• [WHAT IS EXPECTED] Among the records below, find the line that has "allocate resources effectively, and"; from there, give the lines again exactly, and stop after the line that has "increasing the effectiveness".

------------------------------------------------------------------------

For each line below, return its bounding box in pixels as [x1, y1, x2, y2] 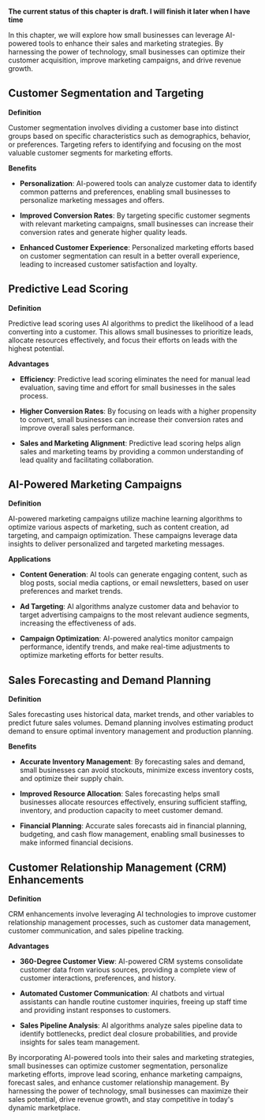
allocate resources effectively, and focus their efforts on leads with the [8, 335, 238, 345]
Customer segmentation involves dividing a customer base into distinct [8, 122, 239, 133]
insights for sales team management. [19, 1037, 140, 1047]
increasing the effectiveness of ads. [19, 618, 136, 628]
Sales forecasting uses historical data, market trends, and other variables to [8, 710, 254, 719]
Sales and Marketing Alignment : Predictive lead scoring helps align [19, 438, 241, 448]
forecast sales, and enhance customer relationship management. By [8, 1078, 230, 1088]
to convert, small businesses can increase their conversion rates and [19, 414, 244, 424]
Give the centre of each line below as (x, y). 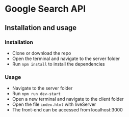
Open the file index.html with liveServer (54, 104)
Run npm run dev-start (36, 94)
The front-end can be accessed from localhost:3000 (67, 110)
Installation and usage (41, 28)
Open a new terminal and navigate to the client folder (68, 99)
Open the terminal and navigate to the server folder (66, 58)
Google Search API (45, 9)
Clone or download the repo (42, 53)
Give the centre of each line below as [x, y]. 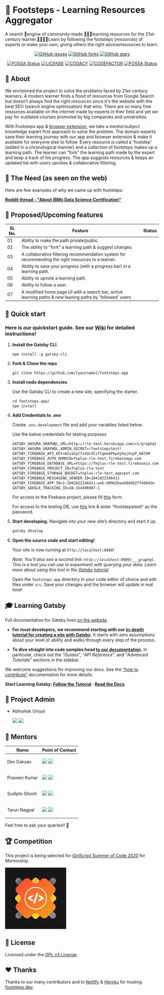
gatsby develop [28, 531]
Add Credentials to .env [37, 415]
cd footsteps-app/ [31, 401]
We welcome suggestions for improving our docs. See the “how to [72, 669]
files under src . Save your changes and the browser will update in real [82, 584]
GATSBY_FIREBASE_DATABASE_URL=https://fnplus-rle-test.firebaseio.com [85, 463]
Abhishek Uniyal [29, 711]
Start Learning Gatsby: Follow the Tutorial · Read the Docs [65, 684]
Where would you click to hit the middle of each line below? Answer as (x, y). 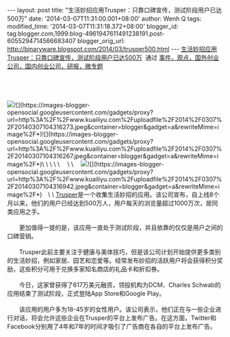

------------------------------------------------------------------------

• [PROBLEM SOLUTION]
allocate resources effectively, and focus their efforts on leads with the [8, 335, 238, 345]
Customer segmentation involves dividing a customer base into distinct [8, 122, 239, 133]
insights for sales team management. [19, 1037, 140, 1047]
increasing the effectiveness of ads. [19, 618, 136, 628]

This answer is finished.